As I empathized in previous blog post I consider GAE as quite efficient Credit Assignment approach. It naturaly extend reward as signal approach via potential-based shaping :

\begin{aligned} \mathbb{R'}(s_t) = R(s_t) - Q(s_t) + \gamma Q(s_{t+1}) \end{aligned}

it basically adds to every step, which contains signal from reward function, also self-assigned value, which RL algorithm can callibrate itself (possibly including lambda as well!), therefore it can act as assigning credit, importance, per state! On the other side, GAE is designed originaly the way it goes trough full episode, which is logical as it suppose to re-evaluate credit for full episode and assign values to particular states based on that. However, when we look at reward function as signal only, then Q-value function should represent our ‘true’ value in particular state including last state which represent total reward achieved trough episode, not necessary sum of reward as those now i consider as signals only.
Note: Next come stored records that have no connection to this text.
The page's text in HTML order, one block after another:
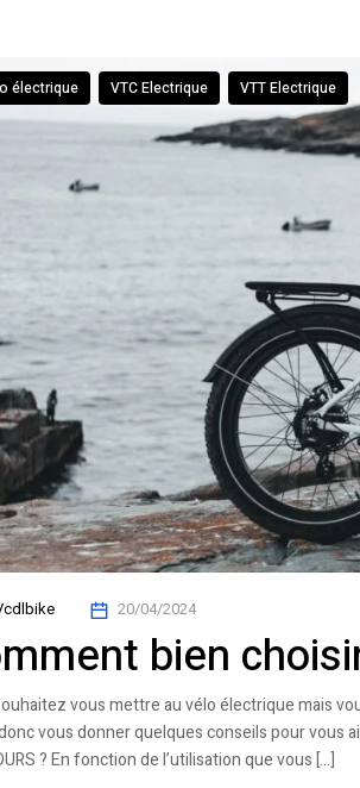
électrique VTC Electrique VTT Electrique
20/04/2024
bien
vous mettre au vélo électrique mais
vous donner quelques conseils pour vous
? En fonction de l’utilisation que vous […]

In that way we can chop episode to the pieces and do GAE only at that piece of episode, where Q-values of starting state and end state of that piece of episode will be used in TD Error to compensate doing GAE solely over this piece of episode, achieving k-step estimate while preserving gradients for DDPG :

\begin{aligned} nGAE &= Q(s_{\tau'_0}) - \gamma Q(s_{\tau'_N}) + \sum^{\tau'_0..\tau'_N}_t (\gamma\lambda)^{|t|}\mathbb{R'}(s_t) \\ A^{nGAE} &= nGAE + \gamma^nQ(s_{\tau'_N}) - Q(s_{\tau'_0}) \end{aligned}

This can be tricky to implement again, as our Q-value function is learning over time and nGAE value could be soon obsolete. But this again can be solved by replay buffer technique described bellow.
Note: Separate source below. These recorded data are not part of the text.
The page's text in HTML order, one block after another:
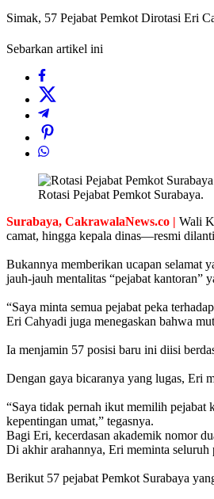
Simak, 57 Pejabat Pemkot Dirotasi Eri
Sebarkan artikel ini
Rotasi Pejabat Pemkot Surabaya.
Surabaya, CakrawalaNews.co | Wali
camat, hingga kepala dinas—resmi
Bukannya memberikan ucapan selamat
jauh-jauh mentalitas “pejabat kantoran”
“Saya minta semua pejabat peka
​Eri Cahyadi juga menegaskan bahwa
Ia menjamin 57 posisi baru ini diisi
Dengan gaya bicaranya yang lugas, Eri
“Saya tidak pernah ikut memilih
kepentingan umat,” tegasnya.
​Bagi Eri, kecerdasan akademik nomor
​Di akhir arahannya, Eri meminta seluruh
Berikut 57 pejabat Pemkot Surabaya
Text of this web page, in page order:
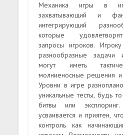
Механика игры в
захватывающий и
интегрирующий
которые
запросы игроков.
разнообразные задачи
могут иметь
молниеносные решения и
Уровни в игре
уникальные тесты, будь
битвы или
усваивается и приятен,
контроль как

Replay Buffer Recalculation

Simply done by having two layered Replay Buffer. One layer is Full Memory and second layer is optimized Fast Memory. When we query experience from replay buffer for self-play we doing it from fast memory, which is nothing else as classic implementation of replay buffer. However once a time, hyperparameter to be tuned, we query several episode from full memory, re-assign credit, and push to fast memory. Sizes of both full memory and fast memory is configurable to cover accurate enough approximation of n-step GAE, and benefit from more diverse Floating Step signal. Same time this approach allows to have multiple fast memory instances, and therefore different re-assign of credit approaches can be done per fast memory, which can allows separate learning experience algorithm, like HER, per algorithm as I described in BNPO blog post. Overall performance overhead depends on hyperparameters, but I found it works reasonable in my test with only 10% to 20% slowdown, however my tests are just for brief demonstration no full evaluation of this approach.

Importance Resampling

As I described briefly at B(N)PO post, Importance Resampling(IR) may play quite a role in B(N)PO, in particular in D(D)PG. However keeping up to date IR-ratio, ratio of how more probable is our new policy will come with experienced transition rather than the old policy, can be quite performance overkill. Imagine recalculating it every time per buffer sample, which is in fact for every self-play. There our Replay Buffer Recalculation, described above, can save the day. By our double layered memory buffers, we will keep recalculating ratio only few times (but for full episode!), but using it many more times. Actually same idea behind recalculation for HER algorithm. And as for keeping it up to date you need to tune hyperparameters like : memory_size, optim_pool_size, and optim_epochs. Memory size tells you how far to memory you want look, optim pool size will control life span of recalculated IR-ratio. As for code to reflect IR-ratio, you can check calculation of IR ratio and PER buffer utilization.